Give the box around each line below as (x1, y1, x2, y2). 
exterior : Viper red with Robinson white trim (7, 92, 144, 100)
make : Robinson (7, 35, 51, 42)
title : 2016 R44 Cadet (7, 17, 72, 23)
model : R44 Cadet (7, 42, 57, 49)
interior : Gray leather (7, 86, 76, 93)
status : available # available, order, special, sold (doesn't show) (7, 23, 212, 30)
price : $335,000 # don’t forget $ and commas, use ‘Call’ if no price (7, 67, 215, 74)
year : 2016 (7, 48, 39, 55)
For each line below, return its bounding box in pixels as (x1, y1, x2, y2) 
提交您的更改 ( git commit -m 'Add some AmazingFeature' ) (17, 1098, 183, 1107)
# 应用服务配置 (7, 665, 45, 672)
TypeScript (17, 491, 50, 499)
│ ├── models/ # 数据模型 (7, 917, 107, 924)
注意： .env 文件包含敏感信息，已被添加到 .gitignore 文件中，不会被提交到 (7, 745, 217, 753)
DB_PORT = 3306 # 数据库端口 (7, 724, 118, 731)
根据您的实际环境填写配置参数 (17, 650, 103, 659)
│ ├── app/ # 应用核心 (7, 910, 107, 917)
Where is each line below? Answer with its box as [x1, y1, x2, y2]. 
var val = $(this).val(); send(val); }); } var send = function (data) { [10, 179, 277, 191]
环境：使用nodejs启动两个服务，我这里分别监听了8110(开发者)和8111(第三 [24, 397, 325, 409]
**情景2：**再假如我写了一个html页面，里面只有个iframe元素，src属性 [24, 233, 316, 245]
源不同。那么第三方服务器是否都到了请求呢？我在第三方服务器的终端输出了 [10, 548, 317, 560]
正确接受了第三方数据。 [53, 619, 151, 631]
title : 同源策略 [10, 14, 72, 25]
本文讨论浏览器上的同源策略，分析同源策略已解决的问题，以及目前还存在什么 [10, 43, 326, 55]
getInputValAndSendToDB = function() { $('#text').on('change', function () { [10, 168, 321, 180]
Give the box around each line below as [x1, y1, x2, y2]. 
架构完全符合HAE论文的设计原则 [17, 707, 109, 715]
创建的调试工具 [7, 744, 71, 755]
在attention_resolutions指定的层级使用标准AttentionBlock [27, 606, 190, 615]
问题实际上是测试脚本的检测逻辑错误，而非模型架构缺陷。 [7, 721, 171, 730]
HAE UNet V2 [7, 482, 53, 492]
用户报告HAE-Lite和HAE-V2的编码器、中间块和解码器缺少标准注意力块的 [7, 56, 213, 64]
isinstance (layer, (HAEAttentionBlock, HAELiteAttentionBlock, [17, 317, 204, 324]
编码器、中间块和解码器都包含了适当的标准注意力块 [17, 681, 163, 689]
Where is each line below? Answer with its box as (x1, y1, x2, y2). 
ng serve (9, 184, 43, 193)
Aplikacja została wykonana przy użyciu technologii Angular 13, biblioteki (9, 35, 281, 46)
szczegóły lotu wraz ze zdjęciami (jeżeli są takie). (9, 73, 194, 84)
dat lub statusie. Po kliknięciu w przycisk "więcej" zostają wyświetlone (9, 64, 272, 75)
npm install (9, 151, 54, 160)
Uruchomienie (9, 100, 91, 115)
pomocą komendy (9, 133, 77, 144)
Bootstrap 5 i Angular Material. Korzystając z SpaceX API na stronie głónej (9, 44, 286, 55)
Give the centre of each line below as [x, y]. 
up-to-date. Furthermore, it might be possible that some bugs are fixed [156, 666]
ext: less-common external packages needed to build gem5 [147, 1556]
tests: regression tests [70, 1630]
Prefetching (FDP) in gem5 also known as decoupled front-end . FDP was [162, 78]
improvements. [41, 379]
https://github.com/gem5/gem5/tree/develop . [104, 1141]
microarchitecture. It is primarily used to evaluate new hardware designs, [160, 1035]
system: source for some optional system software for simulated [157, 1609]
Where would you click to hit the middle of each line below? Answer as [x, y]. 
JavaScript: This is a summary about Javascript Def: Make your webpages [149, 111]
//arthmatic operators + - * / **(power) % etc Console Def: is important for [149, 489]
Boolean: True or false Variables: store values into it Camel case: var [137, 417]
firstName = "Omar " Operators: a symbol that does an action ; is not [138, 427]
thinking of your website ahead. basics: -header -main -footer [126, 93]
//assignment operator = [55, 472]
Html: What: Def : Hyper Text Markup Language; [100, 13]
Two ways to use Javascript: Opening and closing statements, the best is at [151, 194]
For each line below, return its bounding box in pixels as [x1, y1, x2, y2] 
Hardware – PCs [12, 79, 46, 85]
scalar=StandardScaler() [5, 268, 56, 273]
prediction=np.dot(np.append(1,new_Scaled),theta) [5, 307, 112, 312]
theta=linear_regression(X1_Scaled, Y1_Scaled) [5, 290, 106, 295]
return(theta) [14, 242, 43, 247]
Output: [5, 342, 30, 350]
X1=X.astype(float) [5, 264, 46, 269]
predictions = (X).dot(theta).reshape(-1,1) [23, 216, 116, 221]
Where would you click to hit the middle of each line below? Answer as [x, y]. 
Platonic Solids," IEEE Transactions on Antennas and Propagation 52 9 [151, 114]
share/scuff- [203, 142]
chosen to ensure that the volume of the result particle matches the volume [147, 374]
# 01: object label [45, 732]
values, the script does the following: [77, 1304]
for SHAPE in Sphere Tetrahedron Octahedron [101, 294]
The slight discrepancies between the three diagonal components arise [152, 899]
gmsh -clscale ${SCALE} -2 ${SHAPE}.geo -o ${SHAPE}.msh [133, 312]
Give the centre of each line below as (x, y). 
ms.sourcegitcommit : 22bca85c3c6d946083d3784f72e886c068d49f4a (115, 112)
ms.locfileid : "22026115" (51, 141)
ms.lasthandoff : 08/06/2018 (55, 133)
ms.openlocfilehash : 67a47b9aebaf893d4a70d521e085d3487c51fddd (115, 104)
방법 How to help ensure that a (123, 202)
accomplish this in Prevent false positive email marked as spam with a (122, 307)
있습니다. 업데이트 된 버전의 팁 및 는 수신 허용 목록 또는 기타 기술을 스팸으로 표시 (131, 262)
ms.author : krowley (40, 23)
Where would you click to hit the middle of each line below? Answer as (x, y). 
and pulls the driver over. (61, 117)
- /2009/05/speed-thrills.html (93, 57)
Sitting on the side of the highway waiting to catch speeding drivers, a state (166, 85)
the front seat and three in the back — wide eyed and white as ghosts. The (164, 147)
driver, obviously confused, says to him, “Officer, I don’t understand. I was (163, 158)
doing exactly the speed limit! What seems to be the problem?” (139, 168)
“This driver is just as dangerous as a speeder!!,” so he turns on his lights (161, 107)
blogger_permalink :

◇ ◇ ◇ ◇ ◇ ◇ ◇

• **Task description**:
Where the string "with" appears in a line of the entries above, return that line.

• **Exercise solution**:
exterior : Viper red with Robinson white trim (7, 92, 144, 100)
Where is each line below? Answer with its box as [x1, y1, x2, y2]. 
Where is each line below? Answer with its box as (x1, y1, x2, y2). 
accomplish this in Prevent false positive email marked as spam with a (122, 307)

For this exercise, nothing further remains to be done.